_Your instructions_
A complete and exact copy of the entries below is the expected result.

Start of Data under study

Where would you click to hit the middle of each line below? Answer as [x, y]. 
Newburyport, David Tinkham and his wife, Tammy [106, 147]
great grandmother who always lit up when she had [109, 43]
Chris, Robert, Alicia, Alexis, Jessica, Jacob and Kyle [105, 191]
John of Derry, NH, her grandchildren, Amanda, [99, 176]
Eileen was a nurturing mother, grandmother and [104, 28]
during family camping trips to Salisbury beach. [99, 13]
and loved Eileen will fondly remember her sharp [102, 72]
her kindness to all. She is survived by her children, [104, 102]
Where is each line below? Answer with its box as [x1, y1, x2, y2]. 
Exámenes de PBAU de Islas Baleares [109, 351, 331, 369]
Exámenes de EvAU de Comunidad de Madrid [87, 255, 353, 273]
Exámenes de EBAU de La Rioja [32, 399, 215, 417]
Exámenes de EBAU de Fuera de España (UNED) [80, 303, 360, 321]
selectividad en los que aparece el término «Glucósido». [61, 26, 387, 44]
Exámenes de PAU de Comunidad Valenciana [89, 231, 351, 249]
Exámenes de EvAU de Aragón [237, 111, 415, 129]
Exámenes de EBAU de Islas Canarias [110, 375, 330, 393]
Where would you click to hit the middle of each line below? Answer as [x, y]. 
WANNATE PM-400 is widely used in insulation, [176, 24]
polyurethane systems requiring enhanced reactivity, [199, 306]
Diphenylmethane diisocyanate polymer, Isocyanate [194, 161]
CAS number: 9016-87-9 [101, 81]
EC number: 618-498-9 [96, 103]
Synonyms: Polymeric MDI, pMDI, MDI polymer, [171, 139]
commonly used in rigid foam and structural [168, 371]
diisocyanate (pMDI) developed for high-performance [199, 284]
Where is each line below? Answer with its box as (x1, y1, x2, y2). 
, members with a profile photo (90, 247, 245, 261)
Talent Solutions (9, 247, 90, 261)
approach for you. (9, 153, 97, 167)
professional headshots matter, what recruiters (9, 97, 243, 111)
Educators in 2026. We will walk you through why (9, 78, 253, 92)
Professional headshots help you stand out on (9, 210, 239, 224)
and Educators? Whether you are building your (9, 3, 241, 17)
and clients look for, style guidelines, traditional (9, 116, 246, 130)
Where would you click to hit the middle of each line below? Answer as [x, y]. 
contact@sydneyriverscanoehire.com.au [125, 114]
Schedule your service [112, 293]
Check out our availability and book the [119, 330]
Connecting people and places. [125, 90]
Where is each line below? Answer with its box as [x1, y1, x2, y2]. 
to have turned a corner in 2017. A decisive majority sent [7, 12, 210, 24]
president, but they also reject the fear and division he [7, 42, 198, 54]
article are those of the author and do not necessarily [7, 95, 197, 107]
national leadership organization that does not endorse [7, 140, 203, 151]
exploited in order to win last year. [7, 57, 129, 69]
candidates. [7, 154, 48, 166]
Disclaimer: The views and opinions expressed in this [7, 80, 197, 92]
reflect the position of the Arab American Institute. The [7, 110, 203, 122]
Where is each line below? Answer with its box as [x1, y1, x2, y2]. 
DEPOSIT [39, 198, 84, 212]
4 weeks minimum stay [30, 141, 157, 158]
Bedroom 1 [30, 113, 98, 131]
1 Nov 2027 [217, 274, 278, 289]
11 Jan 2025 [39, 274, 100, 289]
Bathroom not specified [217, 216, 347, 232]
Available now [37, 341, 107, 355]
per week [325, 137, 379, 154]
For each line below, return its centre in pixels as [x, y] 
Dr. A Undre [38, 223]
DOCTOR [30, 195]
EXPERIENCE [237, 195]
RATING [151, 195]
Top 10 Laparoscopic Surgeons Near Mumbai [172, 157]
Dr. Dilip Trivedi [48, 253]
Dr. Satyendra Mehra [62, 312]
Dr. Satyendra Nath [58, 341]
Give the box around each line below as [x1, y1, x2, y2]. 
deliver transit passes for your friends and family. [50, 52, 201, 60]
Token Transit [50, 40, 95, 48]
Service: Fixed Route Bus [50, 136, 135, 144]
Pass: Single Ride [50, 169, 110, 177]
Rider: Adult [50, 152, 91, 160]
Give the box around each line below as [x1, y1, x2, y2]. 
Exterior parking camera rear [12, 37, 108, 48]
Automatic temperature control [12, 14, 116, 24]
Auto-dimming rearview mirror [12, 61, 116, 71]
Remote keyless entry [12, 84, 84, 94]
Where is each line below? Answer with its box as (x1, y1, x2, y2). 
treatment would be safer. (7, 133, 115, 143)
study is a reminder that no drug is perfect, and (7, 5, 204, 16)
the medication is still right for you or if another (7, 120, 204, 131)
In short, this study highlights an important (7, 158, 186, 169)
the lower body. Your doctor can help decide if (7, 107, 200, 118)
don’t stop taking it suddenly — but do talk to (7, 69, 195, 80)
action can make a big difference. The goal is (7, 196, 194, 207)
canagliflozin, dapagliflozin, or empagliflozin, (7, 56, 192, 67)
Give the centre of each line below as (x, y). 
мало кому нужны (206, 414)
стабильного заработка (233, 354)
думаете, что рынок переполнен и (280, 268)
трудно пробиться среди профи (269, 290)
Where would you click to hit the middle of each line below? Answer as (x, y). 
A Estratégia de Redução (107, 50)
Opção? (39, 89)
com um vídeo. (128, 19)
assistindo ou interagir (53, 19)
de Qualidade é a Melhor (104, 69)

End of Data under study

_Response_
Where would you click to hit the middle of each line below? Answer as [x, y]. 
Newburyport, David Tinkham and his wife, Tammy [106, 147]
great grandmother who always lit up when she had [109, 43]
Chris, Robert, Alicia, Alexis, Jessica, Jacob and Kyle [105, 191]
John of Derry, NH, her grandchildren, Amanda, [99, 176]
Eileen was a nurturing mother, grandmother and [104, 28]
during family camping trips to Salisbury beach. [99, 13]
and loved Eileen will fondly remember her sharp [102, 72]
her kindness to all. She is survived by her children, [104, 102]
Where is each line below? Answer with its box as [x1, y1, x2, y2]. 
Exámenes de PBAU de Islas Baleares [109, 351, 331, 369]
Exámenes de EvAU de Comunidad de Madrid [87, 255, 353, 273]
Exámenes de EBAU de La Rioja [32, 399, 215, 417]
Exámenes de EBAU de Fuera de España (UNED) [80, 303, 360, 321]
selectividad en los que aparece el término «Glucósido». [61, 26, 387, 44]
Exámenes de PAU de Comunidad Valenciana [89, 231, 351, 249]
Exámenes de EvAU de Aragón [237, 111, 415, 129]
Exámenes de EBAU de Islas Canarias [110, 375, 330, 393]
Where would you click to hit the middle of each line below? Answer as [x, y]. 
WANNATE PM-400 is widely used in insulation, [176, 24]
polyurethane systems requiring enhanced reactivity, [199, 306]
Diphenylmethane diisocyanate polymer, Isocyanate [194, 161]
CAS number: 9016-87-9 [101, 81]
EC number: 618-498-9 [96, 103]
Synonyms: Polymeric MDI, pMDI, MDI polymer, [171, 139]
commonly used in rigid foam and structural [168, 371]
diisocyanate (pMDI) developed for high-performance [199, 284]
Where is each line below? Answer with its box as (x1, y1, x2, y2). 
, members with a profile photo (90, 247, 245, 261)
Talent Solutions (9, 247, 90, 261)
approach for you. (9, 153, 97, 167)
professional headshots matter, what recruiters (9, 97, 243, 111)
Educators in 2026. We will walk you through why (9, 78, 253, 92)
Professional headshots help you stand out on (9, 210, 239, 224)
and Educators? Whether you are building your (9, 3, 241, 17)
and clients look for, style guidelines, traditional (9, 116, 246, 130)
Where would you click to hit the middle of each line below? Answer as [x, y]. 
contact@sydneyriverscanoehire.com.au [125, 114]
Schedule your service [112, 293]
Check out our availability and book the [119, 330]
Connecting people and places. [125, 90]
Where is each line below? Answer with its box as [x1, y1, x2, y2]. 
to have turned a corner in 2017. A decisive majority sent [7, 12, 210, 24]
president, but they also reject the fear and division he [7, 42, 198, 54]
article are those of the author and do not necessarily [7, 95, 197, 107]
national leadership organization that does not endorse [7, 140, 203, 151]
exploited in order to win last year. [7, 57, 129, 69]
candidates. [7, 154, 48, 166]
Disclaimer: The views and opinions expressed in this [7, 80, 197, 92]
reflect the position of the Arab American Institute. The [7, 110, 203, 122]
Where is each line below? Answer with its box as [x1, y1, x2, y2]. 
DEPOSIT [39, 198, 84, 212]
4 weeks minimum stay [30, 141, 157, 158]
Bedroom 1 [30, 113, 98, 131]
1 Nov 2027 [217, 274, 278, 289]
11 Jan 2025 [39, 274, 100, 289]
Bathroom not specified [217, 216, 347, 232]
Available now [37, 341, 107, 355]
per week [325, 137, 379, 154]
For each line below, return its centre in pixels as [x, y] 
Dr. A Undre [38, 223]
DOCTOR [30, 195]
EXPERIENCE [237, 195]
RATING [151, 195]
Top 10 Laparoscopic Surgeons Near Mumbai [172, 157]
Dr. Dilip Trivedi [48, 253]
Dr. Satyendra Mehra [62, 312]
Dr. Satyendra Nath [58, 341]
Give the box around each line below as [x1, y1, x2, y2]. 
deliver transit passes for your friends and family. [50, 52, 201, 60]
Token Transit [50, 40, 95, 48]
Service: Fixed Route Bus [50, 136, 135, 144]
Pass: Single Ride [50, 169, 110, 177]
Rider: Adult [50, 152, 91, 160]
Give the box around each line below as [x1, y1, x2, y2]. 
Exterior parking camera rear [12, 37, 108, 48]
Automatic temperature control [12, 14, 116, 24]
Auto-dimming rearview mirror [12, 61, 116, 71]
Remote keyless entry [12, 84, 84, 94]
Where is each line below? Answer with its box as (x1, y1, x2, y2). 
treatment would be safer. (7, 133, 115, 143)
study is a reminder that no drug is perfect, and (7, 5, 204, 16)
the medication is still right for you or if another (7, 120, 204, 131)
In short, this study highlights an important (7, 158, 186, 169)
the lower body. Your doctor can help decide if (7, 107, 200, 118)
don’t stop taking it suddenly — but do talk to (7, 69, 195, 80)
action can make a big difference. The goal is (7, 196, 194, 207)
canagliflozin, dapagliflozin, or empagliflozin, (7, 56, 192, 67)
Give the centre of each line below as (x, y). 
мало кому нужны (206, 414)
стабильного заработка (233, 354)
думаете, что рынок переполнен и (280, 268)
трудно пробиться среди профи (269, 290)
Where would you click to hit the middle of each line below? Answer as (x, y). 
A Estratégia de Redução (107, 50)
Opção? (39, 89)
com um vídeo. (128, 19)
assistindo ou interagir (53, 19)
de Qualidade é a Melhor (104, 69)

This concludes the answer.